Common Mistakes to Avoid

• Forgetting that HBr is a strong acid: If you try to treat it like a weak acid, you will make the problem unnecessarily complicated.
• Using the wrong formula: pH depends on hydrogen ion concentration, not directly on the acid name. First determine [H⁺], then apply pH = -log[H⁺].
• Mishandling decimal notation: 0.0100 = 1.00 × 10^-2, so the logarithm should lead cleanly to 2.00.
• Confusing pH with pOH: For this solution, the pH is 2.00 and the pOH is 12.00, not the other way around.
• Ignoring units: Concentration must be in mol/L when inserted into the pH formula.

Real-World Relevance of Strong Acid pH Calculations

Although textbook examples use idealized solutions, pH calculations like this are important in laboratory work, industrial chemistry, environmental monitoring, and analytical procedures. Strong acids such as HBr are used in synthesis, bromination chemistry, and reagent preparation. Knowing how concentration translates into pH helps chemists predict reactivity, corrosion risks, compatibility with equipment, and safety precautions.
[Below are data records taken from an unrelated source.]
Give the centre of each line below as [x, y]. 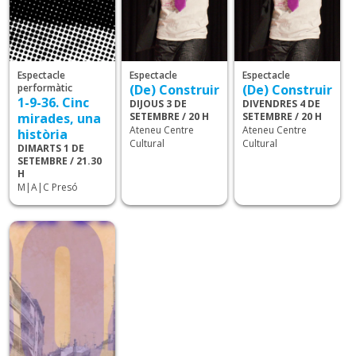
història [43, 135]
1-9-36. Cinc [54, 103]
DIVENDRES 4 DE [281, 104]
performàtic [45, 88]
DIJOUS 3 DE [159, 104]
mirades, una [60, 119]
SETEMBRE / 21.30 [60, 161]
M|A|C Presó [48, 188]
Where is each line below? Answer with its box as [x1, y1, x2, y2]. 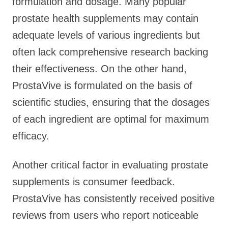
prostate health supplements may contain [12, 13, 198, 24]
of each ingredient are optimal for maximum [12, 113, 209, 125]
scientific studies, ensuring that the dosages [12, 97, 210, 108]
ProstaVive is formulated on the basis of [12, 80, 192, 91]
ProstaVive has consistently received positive [12, 193, 215, 204]
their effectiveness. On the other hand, [12, 63, 187, 74]
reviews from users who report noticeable [12, 210, 198, 221]
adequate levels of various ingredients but [12, 30, 200, 41]
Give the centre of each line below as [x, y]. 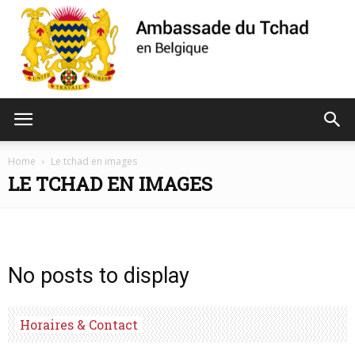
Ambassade [206, 134]
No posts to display [99, 276]
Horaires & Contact [79, 325]
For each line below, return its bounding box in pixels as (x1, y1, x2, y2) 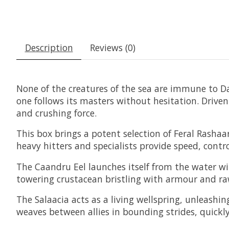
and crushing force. (16, 106, 97, 119)
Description (25, 41, 73, 54)
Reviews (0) (89, 41, 135, 54)
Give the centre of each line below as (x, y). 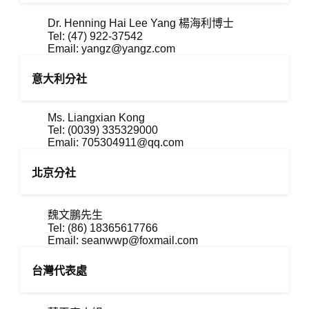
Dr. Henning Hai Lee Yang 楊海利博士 (141, 23)
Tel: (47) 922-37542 (96, 36)
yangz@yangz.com (129, 49)
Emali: (65, 142)
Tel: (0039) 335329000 (103, 130)
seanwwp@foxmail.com (140, 240)
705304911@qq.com (133, 142)
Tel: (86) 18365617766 (103, 228)
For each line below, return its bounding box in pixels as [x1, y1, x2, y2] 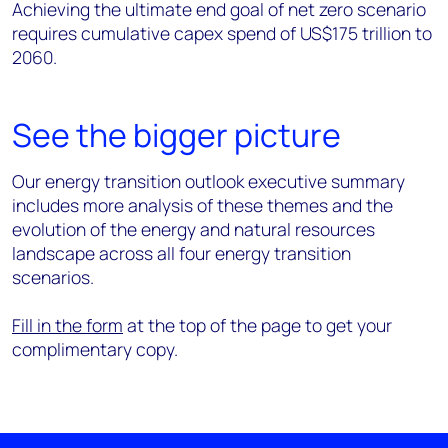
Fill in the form [12, 312, 123, 337]
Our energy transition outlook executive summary [12, 168, 405, 193]
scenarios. [12, 264, 94, 289]
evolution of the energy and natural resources [12, 216, 375, 241]
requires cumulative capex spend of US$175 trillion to [12, 20, 432, 45]
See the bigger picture [12, 112, 341, 157]
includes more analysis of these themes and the [12, 192, 393, 217]
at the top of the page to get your [123, 312, 392, 337]
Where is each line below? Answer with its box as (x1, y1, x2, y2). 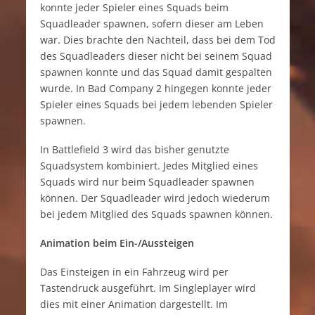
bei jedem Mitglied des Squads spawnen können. (39, 207, 273, 221)
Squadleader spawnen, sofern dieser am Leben (39, 16, 264, 30)
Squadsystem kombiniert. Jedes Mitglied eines (39, 158, 258, 172)
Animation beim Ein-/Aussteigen (39, 236, 194, 250)
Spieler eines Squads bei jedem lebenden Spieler (39, 97, 273, 111)
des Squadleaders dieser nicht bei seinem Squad (39, 49, 272, 63)
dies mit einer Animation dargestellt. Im (39, 297, 228, 311)
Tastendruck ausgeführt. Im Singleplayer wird (39, 281, 256, 295)

At pH 2.00, a solution is distinctly acidic and can cause irritation or damage depending on exposure. In a practical setting, chemists pair pH calculations with proper handling procedures, eye protection, gloves, and compatible storage materials. Even when the arithmetic is simple, the chemical implications are serious.
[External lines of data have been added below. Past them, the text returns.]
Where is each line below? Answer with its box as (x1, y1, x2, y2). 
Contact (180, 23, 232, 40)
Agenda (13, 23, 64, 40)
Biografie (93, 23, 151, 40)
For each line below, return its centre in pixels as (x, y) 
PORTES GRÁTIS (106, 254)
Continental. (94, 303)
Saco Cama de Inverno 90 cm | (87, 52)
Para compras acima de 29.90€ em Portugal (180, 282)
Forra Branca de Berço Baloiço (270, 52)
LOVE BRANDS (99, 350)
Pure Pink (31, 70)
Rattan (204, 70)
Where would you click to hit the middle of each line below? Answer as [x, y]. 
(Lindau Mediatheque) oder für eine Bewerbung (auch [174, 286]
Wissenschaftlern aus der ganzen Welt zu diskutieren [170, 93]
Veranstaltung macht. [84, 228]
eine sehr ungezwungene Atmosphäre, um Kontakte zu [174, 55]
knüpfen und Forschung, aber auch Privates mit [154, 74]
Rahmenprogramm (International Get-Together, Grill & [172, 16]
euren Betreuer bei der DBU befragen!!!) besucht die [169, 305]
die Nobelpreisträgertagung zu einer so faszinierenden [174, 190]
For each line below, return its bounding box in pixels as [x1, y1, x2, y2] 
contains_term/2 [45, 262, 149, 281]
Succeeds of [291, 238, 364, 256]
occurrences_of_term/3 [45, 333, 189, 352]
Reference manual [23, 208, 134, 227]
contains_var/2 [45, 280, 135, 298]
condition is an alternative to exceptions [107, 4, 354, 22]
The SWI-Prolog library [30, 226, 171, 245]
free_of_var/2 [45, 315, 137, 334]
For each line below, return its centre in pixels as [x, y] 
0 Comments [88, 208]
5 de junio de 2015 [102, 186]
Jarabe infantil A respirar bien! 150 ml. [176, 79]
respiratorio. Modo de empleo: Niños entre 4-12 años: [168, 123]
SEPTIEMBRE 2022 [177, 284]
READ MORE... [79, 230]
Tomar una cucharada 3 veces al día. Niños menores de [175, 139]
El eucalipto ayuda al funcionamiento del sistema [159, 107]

Authoritative References for Acid-Base Chemistry

For deeper study, consult these high-quality educational and government sources:

• Chemistry LibreTexts educational resource
• United States Environmental Protection Agency
• NIST Chemistry WebBook

Summary Answer

If you need the direct result only, here it is:

For a 0.0100 molar solution of HBr, the hydrogen ion concentration is 0.0100 M, so the pH is 2.00.

This follows from the complete dissociation of HBr in water. In most general chemistry and analytical chemistry contexts, that is the correct and expected answer. If your course emphasizes precision, report the result as pH 2.00. If it emphasizes only the mathematical core, pH 2 may be accepted, though 2.00 is the more informative expression.

Extended Explanation for Students Checking Their Work

One of the best ways to verify a pH calculation is to ask whether the concentration and answer are directionally consistent. A concentration of 0.0100 M means there is one hundredth of a mole of acid per liter. For a strong monoprotic acid such as HBr, that creates one hundredth of a mole of hydrogen ions per liter. Because pH is the negative logarithm of that concentration, and because one hundredth is 10^-2, the pH lands at 2. This pattern is common enough that many students begin to recognize it by inspection: 10^-1 corresponds to pH 1, 10^-2 corresponds to pH 2, 10^-3 corresponds to pH 3, and so on for strong monoprotic acids in idealized conditions.

Also note that hydrobromic acid is monoprotic, meaning each formula unit contributes one acidic proton in this context. If you were instead analyzing a strong acid capable of contributing more than one proton under the conditions of the problem, you would need to think more carefully about stoichiometry and dissociation assumptions. For HBr, none of that complication applies. One mole of HBr yields one mole of H⁺, making the stoichiometric relationship beautifully simple.

Educational note: Real solutions can deviate from ideality at higher concentrations because activity is not identical to concentration. However, for a standard 0.0100 M classroom problem, concentration-based pH is the accepted method.